------ SOURCE MATERIAL
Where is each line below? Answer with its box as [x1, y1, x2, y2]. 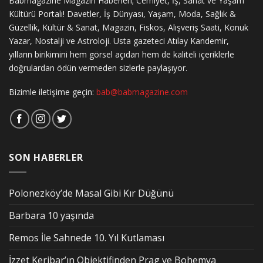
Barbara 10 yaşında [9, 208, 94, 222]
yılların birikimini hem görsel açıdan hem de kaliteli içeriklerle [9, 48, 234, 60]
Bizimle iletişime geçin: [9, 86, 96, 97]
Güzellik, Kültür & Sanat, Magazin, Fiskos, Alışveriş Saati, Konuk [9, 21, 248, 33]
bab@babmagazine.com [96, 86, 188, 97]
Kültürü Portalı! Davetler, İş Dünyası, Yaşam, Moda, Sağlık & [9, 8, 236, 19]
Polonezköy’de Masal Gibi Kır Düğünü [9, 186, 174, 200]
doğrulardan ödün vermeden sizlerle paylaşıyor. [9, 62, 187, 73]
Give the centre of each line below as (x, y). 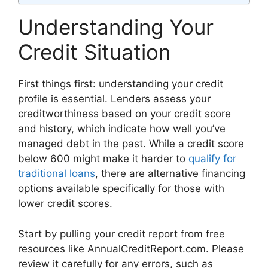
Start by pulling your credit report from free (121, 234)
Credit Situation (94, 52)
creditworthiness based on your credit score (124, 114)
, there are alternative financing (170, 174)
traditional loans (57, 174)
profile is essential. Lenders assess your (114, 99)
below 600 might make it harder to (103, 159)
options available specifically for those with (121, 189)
------------
------ SOURCE MATERIAL
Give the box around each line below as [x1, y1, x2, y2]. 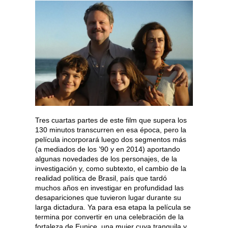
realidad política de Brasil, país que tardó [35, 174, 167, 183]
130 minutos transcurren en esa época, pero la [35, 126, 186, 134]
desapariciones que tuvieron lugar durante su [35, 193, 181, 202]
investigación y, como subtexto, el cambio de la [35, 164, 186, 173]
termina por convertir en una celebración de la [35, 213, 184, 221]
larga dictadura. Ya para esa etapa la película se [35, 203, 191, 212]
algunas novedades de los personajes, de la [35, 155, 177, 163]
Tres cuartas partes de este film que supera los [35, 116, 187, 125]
------------
------ SOURCE MATERIAL
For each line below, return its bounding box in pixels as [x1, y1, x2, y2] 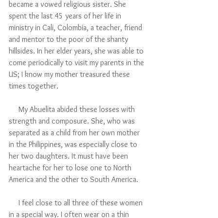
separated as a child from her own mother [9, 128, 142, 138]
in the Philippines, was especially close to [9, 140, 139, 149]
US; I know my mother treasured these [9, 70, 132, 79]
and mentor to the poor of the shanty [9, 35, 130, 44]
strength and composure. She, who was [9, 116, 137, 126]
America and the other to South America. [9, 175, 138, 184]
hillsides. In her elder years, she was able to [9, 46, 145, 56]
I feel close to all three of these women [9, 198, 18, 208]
------------
Whenever a line of the data above includes the word "these", copy that line.

US; I know my mother treasured these [9, 70, 132, 79]
I feel close to all three of these women [9, 198, 18, 208]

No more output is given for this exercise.